Re: Funny (NOT!) piece of C strangeness.

Posted: Thu Sep 17, 2009 7:59 am
by Solar
I, too, think that that fscanf() limitation, if taken literally, severely handicaps formatted reading. Hell, even something as trivial as "-hello" would render the input string in undefined state when parsed with %i: You read "-", which is quite valid, you read "h" which isn't, and you can only push back the "h" but don't have any way of properly reporting you consumed the "-"...

Re: Funny (NOT!) piece of C strangeness.

Posted: Thu Sep 17, 2009 8:55 am
by jal
Solar wrote:I, too, think that that fscanf() limitation, if taken literally, severely handicaps formatted reading.
It does, but then again, scanf was meant to parse whitespace-delimited input, not any arbitrary input string.


JAL

Re: Funny (NOT!) piece of C strangeness.

Posted: Thu Sep 17, 2009 9:15 am
by Solar
Whether whitespace-delimited or not. You cannot "safely" scan anything prefixed, be it with a sign (+, -) or "0x", because once you get to the sign / "x", you cannot read on for fear of not being able to put the sign / "x" back.

So scanf would be unable to scan back the output of %+d or %#x ??

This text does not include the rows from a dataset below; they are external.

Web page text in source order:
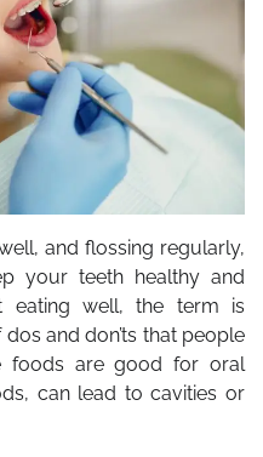
and flossing regularly,
your teeth healthy and
eating well, the term is
and don’ts that people
foods are good for oral
can lead to cavities or
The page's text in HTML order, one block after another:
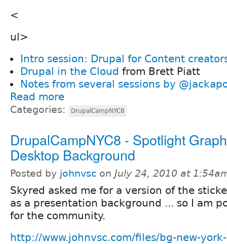
<
ul>
Intro session: Drupal for Content
Drupal in the Cloud from Brett Piatt
Notes from several sessions by
Read more
Categories: DrupalCampNYC8
DrupalCampNYC8 - Spotlight
Desktop Background
Posted by johnvsc on July 24, 2010 at
Skyred asked me for a version of the
as a presentation background ... so I am
for the community.
http://www.johnvsc.com/files/bg-new-
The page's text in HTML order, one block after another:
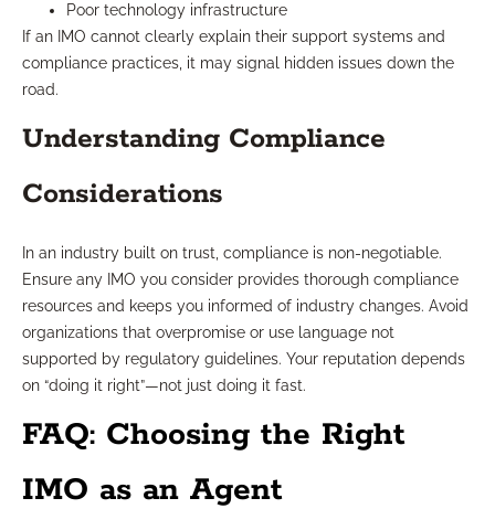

Re: Funny (NOT!) piece of C strangeness.

Posted: Thu Sep 17, 2009 9:23 am
by Kevin
Solar wrote:I, too, think that that fscanf() limitation, if taken literally, severely handicaps formatted reading.
Well, I thought we discuss what the standard says, not how to improve it? If I were to define the semantics of scanf, I think I would define the FreeBSD way as the correct one. However, unfortunately we already have a standard and my opinion doesn't matter.
Combuster wrote:Which leads to the observation that you need at least three characters of pushback to make fscanf work with things like "100e+f(x)" (which reads e, +, f)

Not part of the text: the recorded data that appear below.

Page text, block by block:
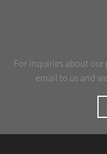
For inquiries about our
email to us and
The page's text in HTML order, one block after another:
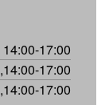
14:00-17:00
17:00
17:00
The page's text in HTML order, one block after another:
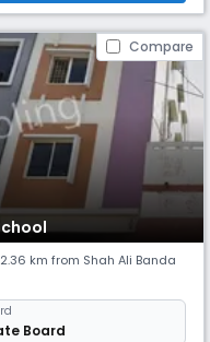
Compare
km from Shah Ali Banda
Board
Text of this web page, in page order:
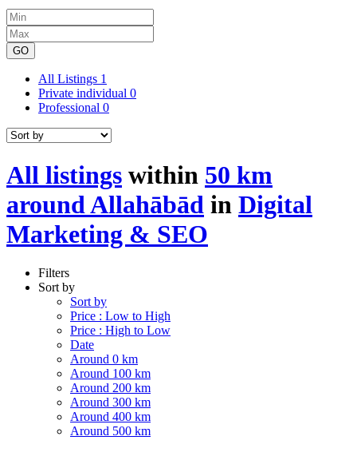
GO
All Listings 1
Private individual 0
Professional 0
All listings within 50 km
around Allahābād in Digital
Marketing & SEO
Filters
Sort by
Sort by
Price : Low to High
Price : High to Low
Date
Around 0 km
Around 100 km
Around 200 km
Around 300 km
Around 400 km
Around 500 km

"work" with disputable meaning, of course :wink:
Why need? It works with pushing back only one character - for possibly even more disputable values of "work", but I think these are the values the standard uses. It doesn't say anything about pushing back characters on a matching failure, but it says "The first character, if any, after the input item remains unread." I read this as "z" being the next character to be read in our "0xz" example, or "f" for "100e+f(x)".

Re: Funny (NOT!) piece of C strangeness.

Posted: Thu Sep 17, 2009 1:18 pm
by jal
Solar wrote:Whether whitespace-delimited or not. You cannot "safely" scan anything prefixed, be it with a sign (+, -) or "0x", because once you get to the sign / "x", you cannot read on for fear of not being able to put the sign / "x" back.
Absolutely true, but scanf was never meant to read arbitrary input, I recon, just well-formed input strings (and if not welformed, returning an error is enough).


JAL

Re: Funny (NOT!) piece of C strangeness. [SOLVED]

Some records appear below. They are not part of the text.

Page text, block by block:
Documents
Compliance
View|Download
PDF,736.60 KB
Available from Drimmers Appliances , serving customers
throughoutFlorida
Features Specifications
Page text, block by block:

Posted: Fri Sep 18, 2009 11:37 pm
by Solar
Communication with Fred J. Tydeman, Vice-char of PL22.11 (ANSI "C"), on comp.std.c shed some light on this:

fscanf
An input item is defined as the longest sequence of input characters [...] which is, or is a prefix of, a matching input sequence. (7.19.6.2 P9)
This makes "0x" the longest sequence that is a prefix of a matching input sequence. (Even with `%i` conversion, as the hex "0x" is a longer sequence than the decimal "0".)
The first character, if any, after the input item remains unread. (7.19.6.2 P9)
This makes `fscanf` read the "z", and put it back as not-matching (honoring the one-character pushback limit of footnote 251)).
If the input item is not a matching sequence, the execution of the directive fails: this condition is a matching failure. (7.19.6.2 P10)
This makes "0x" fail to match, i.e. `fscanf` should assign no value, return zero (if the %x or %i was the first conv. specifier), and leave "z" as the first unread character in the input stream.

strtol

The definition of `strtol` (and `strtoul`) differs in one crucial point:
The subject sequence is defined as the longest initial subsequence of the input string, starting with the first non-white-space character, that is of the expected form. (7.20.1.4 P4, emphasis mine)
Which means that strtol should look for the longest valid sequence, in this case the "0". It should point endptr to the "x", and return zero as result.